Probability Turns Material: The Boltzmann Equation

Round 1

Reviewer 1 Report

The authors analyze how the concept of probability has to be interpreted in the context of the Boltzmann equation. In particular, they review two derivations of it: one in which the probability is interpreted as an average over different realization (it can be considered to be "immaterial"), and other in which probability is defined in terms of a single realization. In the last case, the probability is interpreted as the mean value of the number of particles over large enough cells in the phase space (so, the probability turns "material" within this interpretation).

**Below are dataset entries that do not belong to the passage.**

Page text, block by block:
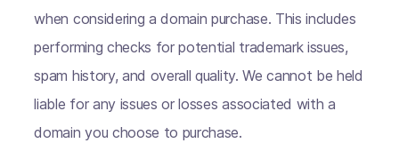
when considering a domain purchase. This includes
performing checks for potential trademark issues,
spam history, and overall quality. We cannot be held
liable for any issues or losses associated with a
domain you choose to purchase.
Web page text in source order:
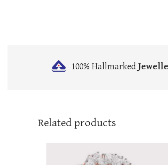
100% Hallmarked
Related products
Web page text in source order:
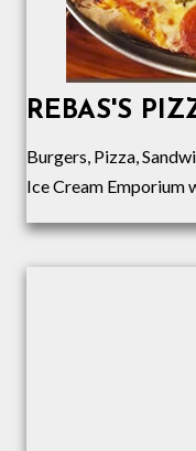
REBAS'S
Burgers, Pizza,
Ice Cream Emporium
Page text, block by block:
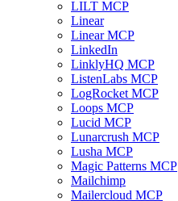
LILT MCP
Linear
Linear MCP
LinkedIn
LinklyHQ MCP
ListenLabs MCP
LogRocket MCP
Loops MCP
Lucid MCP
Lunarcrush MCP
Lusha MCP
Magic Patterns MCP
Mailchimp
Mailercloud MCP
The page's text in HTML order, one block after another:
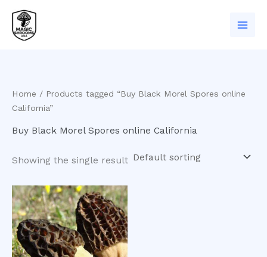
content
Home / Products tagged “Buy Black Morel Spores online
California”
Buy Black Morel Spores online California
Showing the single result
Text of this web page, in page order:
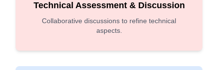
Technical Assessment & Discussion
Collaborative discussions to refine technical
aspects.
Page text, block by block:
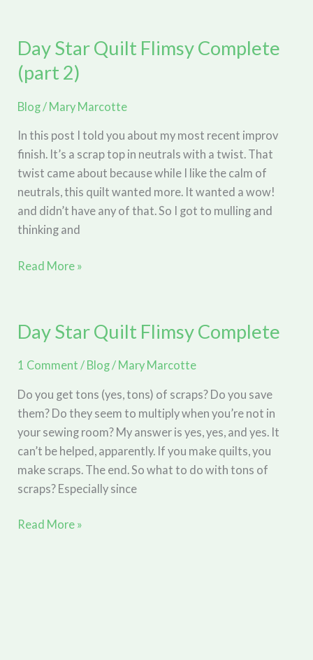
and
Jumps
on
Longarm
Day Star Quilt Flimsy Complete
(part 2)
Blog / Mary Marcotte
In this post I told you about my most recent improv
finish. It’s a scrap top in neutrals with a twist. That
twist came about because while I like the calm of
neutrals, this quilt wanted more. It wanted a wow!
and didn’t have any of that. So I got to mulling and
thinking and
Day
Complete
(part
Read More »
Day Star Quilt Flimsy Complete
1 Comment / Blog/ Mary Marcotte
Do you get tons (yes, tons) of scraps? Do you save
them? Do they seem to multiply when you’re not in
your sewing room? My answer is yes, yes, and yes. It
can’t be helped, apparently. If you make quilts, you
make scraps. The end. So what to do with tons of
scraps? Especially since
Day
Read More »
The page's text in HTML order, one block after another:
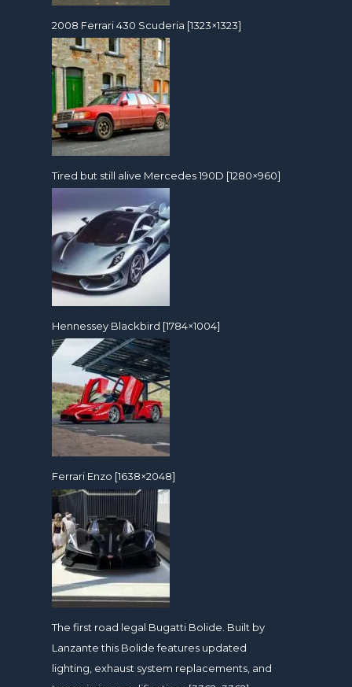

I think that the paper offers a good review of these (often overlooked) concepts and that frequently lead to misconceptions in the interpretation of the results. The paper is well written and the concepts and results are presented in a clear way. Then, I can  recommend the paper for publication.

I only have a comment/suggestion:

1) The Boltzmann equation has to be solve in certain volume in space with the appropriate boundary conditions.

2) In the Boltzmann's formulation of the equation, the possible existence of an external field is considered.

Why these concepts are not mentioned in the paper? In my opinion, they are essential in the context of the Boltzmann equation and do not affect to the interpretation of the concept of probability. I suggest the authors to write some words about it.

Minor comments:

- After eq. (17): "... from the observation that a they take ..."

- After eq. (26): I think the definition of $q*$ is not necessary as it is explicitly written in the argument of $f_N^{(2)}$.

Author Response

Thank you sincerely for dedicating time to review our manuscript. We genuinely appreciate your thoughtful insights and valuable suggestions. We have diligently incorporated your recommendations into our work, and we believe they have significantly enhanced the overall quality of the manuscript.
We have addressed your comment by adding some details in Section 6, which provides further explanation and context. Please refer to the updated manuscript for details.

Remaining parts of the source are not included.